If your computer doesn’t support win11, then switching to Linux before win10 ends is the only right choice. The other less right choices are:
Stay on win10, Upgrade to win11 and disconnect it from the network and the internet permanently.
The worst choice is do what OP did.
Except most big open source project are developed by companies, and only the tiny ones aren’t. This applies to all open source projects on all platforms.
Also, most of them already are better. People just don’t want to change their layouts and workflows. And people also don’t value privacy, which if they would, they wouldn’t rate the proprietary software as half as good.

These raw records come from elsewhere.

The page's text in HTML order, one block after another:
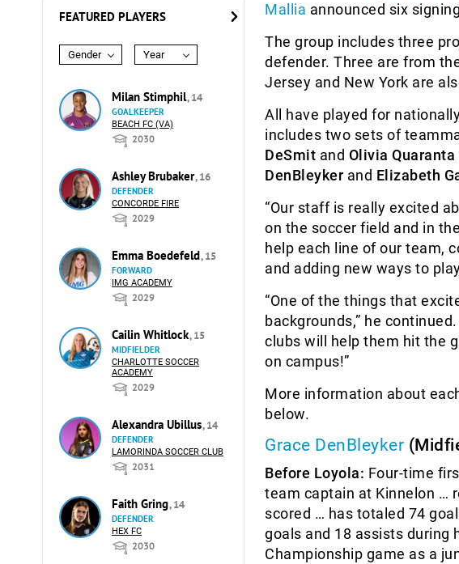
FEATURED PLAYERS
Gender Year
Milan Stimphil, 14
GOALKEEPER
BEACH FC (VA)
2030
Ashley Brubaker, 16
DEFENDER
CONCORDE FIRE
2029
Emma Boedefeld, 15
FORWARD
IMG ACADEMY
2029
Cailin Whitlock, 15
MIDFIELDER
CHARLOTTE SOCCER
ACADEMY
2029
Alexandra Ubillus, 14
DEFENDER
LAMORINDA SOCCER CLUB
2031
Faith Gring, 14
DEFENDER
HEX FC
2030
Mallia announced six
The group includes three
defender. Three are from
Jersey and New York are
All have played for
includes two sets of
DeSmit and Olivia Quaranta
DenBleyker and Elizabeth
“Our staff is really excited
on the soccer field and in
help each line of our team,
and adding new ways to
“One of the things that
backgrounds,” he
clubs will help them hit the
on campus!”
More information about
below.
Grace DenBleyker
Before Loyola: Four-time
team captain at Kinnelon …
scored … has totaled 74
goals and 18 assists during
Championship game as a
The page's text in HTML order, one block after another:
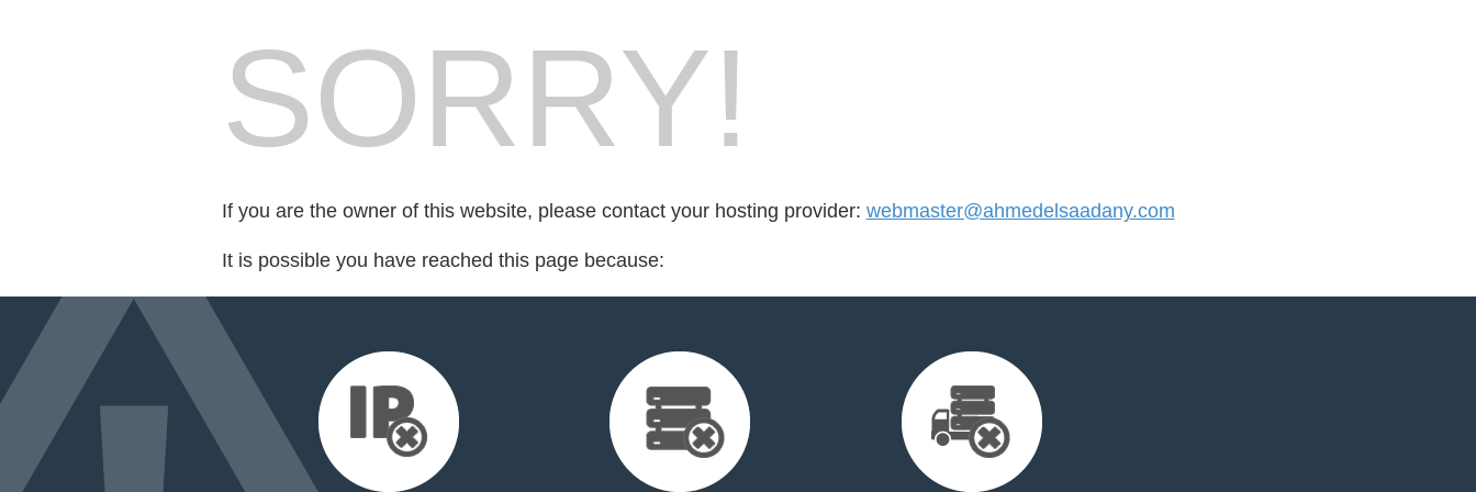
SORRY!
If you are the owner of this website, please contact your hosting provider: webmaster@ahmedelsaadany.com
It is possible you have reached this page because:

I didn’t say all applications work. I said use better ones.
As for hardware, less computers support win11 than Linux. You can run Linux on 40 year old computers, and on brand new computers.
Ans this article is literally about bypassing the restrictions that were put in place to protect users with CPUs that have the specte and meltdown vulnerabilities. You’re safer on win10 even after they stop supporting it than win11.
What are they called? What do you need for Linux that only works on Windows or Mac right now?
Who needs Windows? You need to use better applications. And if work requires Windows, this article still doesn’t apply because it is the company’s responsibility, not yours, and running on an unsupported machine is a security risk.
This is why I was secretly rooting for Aether to take off instead of Lemmy.